On Sun, Dec 21, 2014 at 2:48 PM, Peter Levart <peter.levart at gmail.com>
wrote:

>
> On 12/21/2014 10:20 PM, Benjamin Manes wrote:
>
> Thanks Peter,
>
>  I don't think compute() changes my suggestion. If the bucket count is
> larger than one, then I was suggesting inserting a regular Node with a null
> value that is updated when the mapping function completes successfully.
>
>
> You mean "a Node that is *removed*" when computation ends. Yes, as I said,
> that is a possibility. A "marker" node inserted just after 1st node (or
> before 1st node?) in bucket and later removed. This would mean three
> additional volatile writes though (next field is volatile). Not to mention
> what to do when nodes are forming a tree (yes, that's possible).
>
>  The node is scavenged when the computation fails, but since we know the
> instance that extra scan should be cheap. By updating a regular node I had
> hoped one could avoid garbage in the common case.
>
>
> If common case was inserting, then perhaps, yes. But currently the
> skipping detection is designed by checking the hash field which is final.
>
>
>
>  Experimenting to determine the feasibility of this type of change is too
> invasive for me to feel comfortable trying given the interactions with all
> the other map operations that I may not fully consider at the moment. Since
> ReservationNode is a special type, it seems likely that there are scenarios
> that I'm not considering.
>
>
> A change using "marker" nodes would be very invasive. Each operation
> itself traverses the node chain or tree and either inserts, modifies or
> removes a node (possibly the 1st node of the bucket). Adding insertion of
> "marker" node and later removal would complicate the
> traversal/insertion/removal logic of each individual operation with user
> call-backs in it's own unique way. I don't know if such change is warranted
> just to get better diagnostics.
>
> Regards, Peter
>
>
> On Sun, Dec 21, 2014 at 12:53 PM, Peter Levart <peter.levart at gmail.com>
> wrote:
>
>>  Hi Benjamin,
>>
>> Doug is certainly the one to give you the best explanation, but let me
>> try...
>>
>> On 12/21/2014 08:36 PM, Benjamin Manes wrote:
>>
>>  This is worth considering, but it only detects one form of
>>> misbehavior when the bin doesn't hold any other nodes.

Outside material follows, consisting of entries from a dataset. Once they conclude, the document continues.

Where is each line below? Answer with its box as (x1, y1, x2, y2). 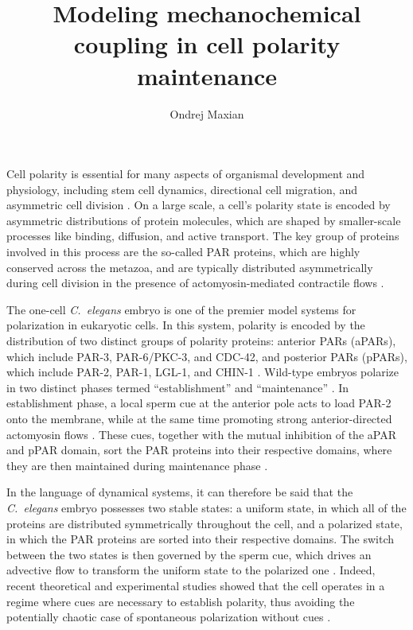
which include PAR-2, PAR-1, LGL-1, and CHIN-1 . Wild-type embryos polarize (6, 364, 399, 380)
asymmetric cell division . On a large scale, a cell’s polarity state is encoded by (6, 196, 391, 213)
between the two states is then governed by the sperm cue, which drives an (6, 546, 372, 562)
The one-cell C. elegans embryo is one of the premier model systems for (6, 301, 357, 317)
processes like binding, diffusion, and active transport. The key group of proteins (6, 227, 399, 244)
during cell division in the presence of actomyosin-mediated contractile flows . (6, 274, 384, 291)
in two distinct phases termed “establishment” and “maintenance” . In (6, 379, 349, 395)
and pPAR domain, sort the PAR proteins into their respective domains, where (6, 441, 392, 458)

>>> Otherwise, the first node need not be a ReservationNode.
>>
>>
>> I'm not comfortable enough with the code to experiment, but reading it I
>> keep wondering if inserting a node prior to computation would provide
>> detection. The value would be null, to be filled in if the computation
>> succeeds. If a reentrant computation occurs then when the existing node is
>> found and we observe that the value is unset, then we have detected a cycle
>> since we already hold the necessary lock. This would require skipping those
>> nodes for methods that traverse the entire map, like iterators and size().
>>
>>
>> ...ReservationNode is such node. But is only inserted (with CAS) as 1st
>> node of the bucket when the bucket is still empty. This is to provide the
>> object to use as the lock when changing anything in the bucket. It is
>> replaced with normal Node when the function's result is obtained. Logically
>> it is skipped on look-ups and traversals. If a node is inserted into the
>> bucket that already contains nodes, no ReservationNode is used.
>>
>> And it's not only inserting (computeIfAbsent) that calls-back user code.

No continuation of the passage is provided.